# Ether data formatting and analysis

In [14]:
import pm4py
import csv
import pandas as pd
import time
import numpy as np
import matplotlib.pyplot as plt
import random
from datetime import datetime
import os
import pickle

In [3]:
# ingest data on internal transactions, normal transactions and gas cost
path_internal = "<path-to-internal-transaction-data>"
path_normal = "<path-to-normal-transaction-data>"
path_internal_gas = "<path-to-internal-gas-data>"

df_internal = pd.read_csv(path_internal, delimiter=",", dtype={"blockNumber": int, "timeStamp": "string", "hash":"string", "from": "string", "to":"string", "value": "string", "gas":"string", "gasUsed":"string", "isError":int, "input":"string"})
df_normal = pd.read_csv(path_normal, delimiter=",", dtype={"blockNumber": int, "timeStamp": "string", "hash":"string", "from": "string", "to":"string", "value": "string", "gas":"string", "gasUsed":"string", "isError":int, "input":"string"})
df_internal_gas = pd.read_csv(path_internal_gas, delimiter=",", dtype={"hash":"string", "gasUsedNormal":int, "gasUsedInternal":int, "gasPriceNormal":int})

In [4]:
# calculate count of users
user_addresses_count_internal = df_internal['to'].value_counts()
user_addresses_count_normal = df_normal['from'].value_counts()

In [5]:
df_internal_full = pd.DataFrame.merge(df_internal, df_internal_gas, on='hash')
df_internal_full = df_internal_full.replace(pd.NA, "0")
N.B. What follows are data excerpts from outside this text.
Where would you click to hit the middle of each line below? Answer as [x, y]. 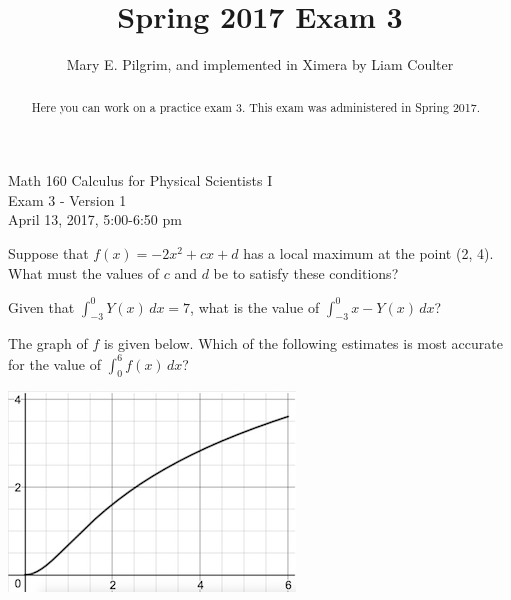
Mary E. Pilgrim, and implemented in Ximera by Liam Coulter [260, 64]
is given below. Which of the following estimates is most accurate [303, 343]
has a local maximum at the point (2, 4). [368, 252]
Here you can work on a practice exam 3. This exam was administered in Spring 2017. [256, 106]
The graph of [48, 343]
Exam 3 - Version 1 [67, 199]
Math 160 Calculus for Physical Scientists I [140, 180]
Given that [41, 306]
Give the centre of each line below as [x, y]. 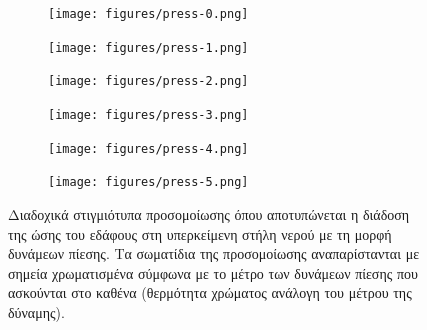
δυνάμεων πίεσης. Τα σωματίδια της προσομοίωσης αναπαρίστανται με [214, 253]
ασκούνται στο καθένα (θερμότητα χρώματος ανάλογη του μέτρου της [210, 292]
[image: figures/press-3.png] [148, 114]
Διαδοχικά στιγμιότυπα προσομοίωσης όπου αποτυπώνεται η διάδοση [209, 213]
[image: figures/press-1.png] [148, 47]
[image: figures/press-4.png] [148, 148]
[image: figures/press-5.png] [148, 182]
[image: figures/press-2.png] [148, 81]
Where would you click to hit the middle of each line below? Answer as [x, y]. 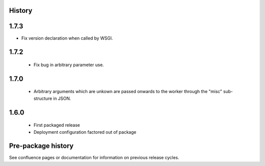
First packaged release [57, 125]
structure [43, 98]
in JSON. [62, 98]
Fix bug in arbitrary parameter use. [69, 65]
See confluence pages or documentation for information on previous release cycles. [94, 158]
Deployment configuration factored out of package [85, 132]
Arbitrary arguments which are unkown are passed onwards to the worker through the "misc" [128, 92]
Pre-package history [41, 146]
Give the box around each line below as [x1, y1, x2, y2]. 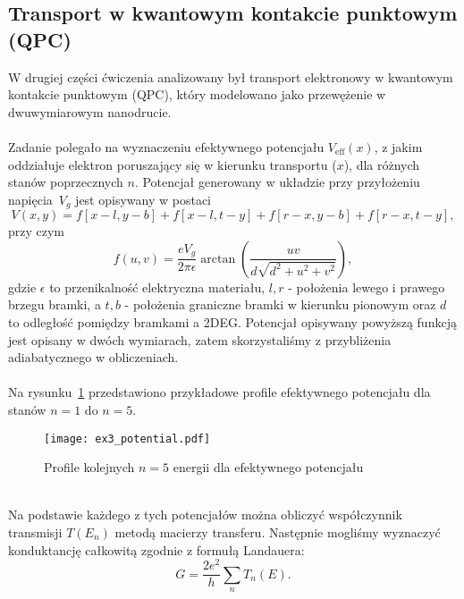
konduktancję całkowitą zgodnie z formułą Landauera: [8, 540, 305, 559]
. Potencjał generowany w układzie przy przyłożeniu [134, 173, 420, 191]
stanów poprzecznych [8, 173, 123, 191]
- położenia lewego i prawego [288, 277, 445, 296]
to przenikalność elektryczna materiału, [49, 277, 266, 296]
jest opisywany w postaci [75, 190, 211, 208]
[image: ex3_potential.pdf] [44, 432, 211, 445]
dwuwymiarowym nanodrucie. [8, 102, 172, 121]
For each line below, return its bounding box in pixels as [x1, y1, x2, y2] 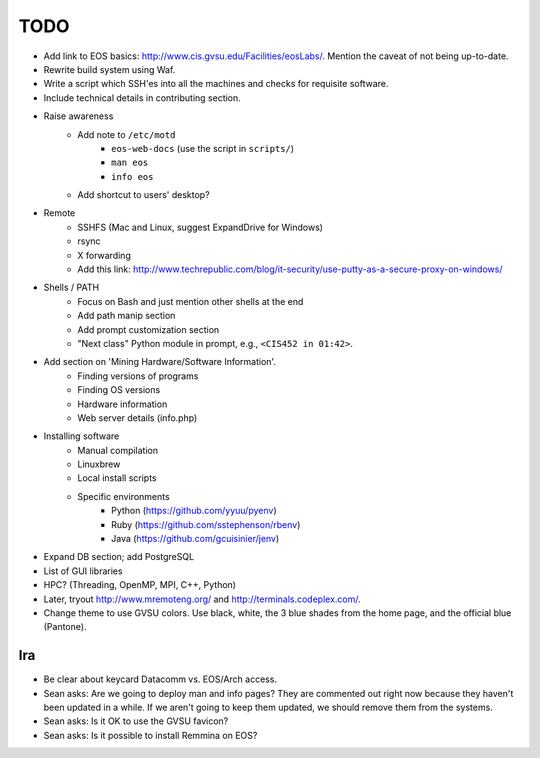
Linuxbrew [77, 458, 121, 470]
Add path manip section [77, 310, 176, 322]
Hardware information [77, 398, 168, 410]
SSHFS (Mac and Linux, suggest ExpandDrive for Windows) [77, 221, 324, 233]
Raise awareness [43, 110, 114, 122]
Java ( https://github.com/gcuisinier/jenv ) [111, 533, 280, 545]
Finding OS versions [77, 384, 161, 396]
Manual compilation [77, 444, 159, 456]
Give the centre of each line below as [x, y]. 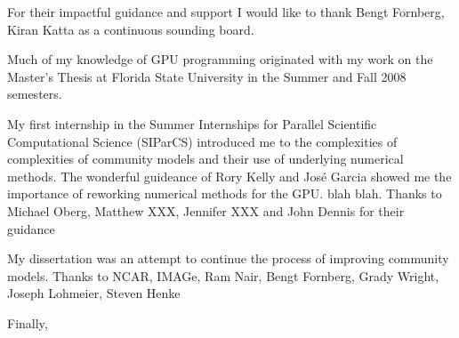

# convert strings to numbers
df_internal_full["value_ETH"] = df_internal_full['value'].str[:-15]
df_internal["value_ETH"] = df_internal['value'].str[:-15]
df_normal["value_ETH"] = df_normal['value'].str[:-15]
# convert strings to numbers
df_internal_full["value_ETH"] = pd.to_numeric(df_internal_full.value_ETH)*0.001
df_internal["value_ETH"] = pd.to_numeric(df_internal.value_ETH)*0.001
df_normal["value_ETH"] = pd.to_numeric(df_normal.value_ETH)*0.001
df_internal_full["gasUsedNormal"] = pd.to_numeric(df_internal_full.gasUsedNormal)
df_normal["gasUsed"] = pd.to_numeric(df_normal.gasUsed)
df_internal_full["gasPriceNormal"] = pd.to_numeric(df_internal_full.gasPriceNormal)
df_normal["gasPrice"] = pd.to_numeric(df_normal.gasPrice)
# convert timestamp
df_internal_full['timeStamp_UTC'] = df_internal_full['timeStamp'].apply(lambda d: datetime.fromtimestamp(int(d)).strftime('%Y-%m-%d %H:%M:%S:%ms'))
df_internal['timeStamp_UTC'] = df_internal['timeStamp'].apply(lambda d: datetime.fromtimestamp(int(d)).strftime('%Y-%m-%d %H:%M:%S:%ms'))
df_normal['timeStamp_UTC'] = df_normal['timeStamp'].apply(lambda d: datetime.fromtimestamp(int(d)).strftime('%Y-%m-%d %H:%M:%S:%ms'))

In [6]:
# convert Wei to Ether
df_normal["transaction_fee_ETH"] = df_normal.gasUsed*df_normal.gasPrice/10**18
df_internal_full["transaction_fee_ETH"] = df_internal_full.gasUsedNormal*df_internal_full.gasPriceNormal/10**18

In [7]:
# create a balance sheet and sum-up income, spendings, and transaction fees for user accounts
df_balance = pd.DataFrame(columns=["address", "sum_income", "sum_spendings"])
income = pd.DataFrame(df_internal.groupby(["to"])["value_ETH"].sum())
income.rename(columns={"value_ETH":"income_ETH"}, inplace=True)
spendings = pd.DataFrame(df_normal.groupby(["from"])["value_ETH"].sum())
spendings.rename(columns={"value_ETH":"spendings_ETH"}, inplace=True)
fees = pd.DataFrame(df_normal.groupby(["from"])["transaction_fee_ETH"].sum())
fees.rename(columns={"transaction_fee_ETH":"fees_ETH"}, inplace=True)

# concatenate the values in one table
balance = pd.concat([spendings, income, fees], axis=1)
balance.fillna(0, inplace=True)

# calculate total spendings
balance["total_ETH"]=balance.income_ETH-balance.spendings_ETH-balance.fees_ETH

# reorder columns
balance = balance.reindex(columns=["income_ETH", "spendings_ETH", "fees_ETH", "total_ETH"])
balance.reset_index(inplace=True)
balance.rename(columns={"index":"address"}, inplace=True)

In [8]:
# calculate stats

overall = balance.spendings_ETH.sum()-balance.income_ETH.sum()
fees_total = balance.fees_ETH.sum()
income_total = balance.income_ETH.sum()

print(f"Overall balance (spendings-income): {overall}")
print(f"Total fees: {fees_total}")
print(f"Total income: {income_total}")

Overall balance (spendings-income): 40161.67899999977
Total fees: 39650.25488903612
Total income: 728720.6500000001


In [16]:
# save for later use

curr_dir = os.getcwd()
dir_path = os.path.dirname(curr_dir)
file = "balance"
path = os.path.join(dir_path, "resources", file + ".pkl")
pickle.dump(balance, open(path, 'wb'))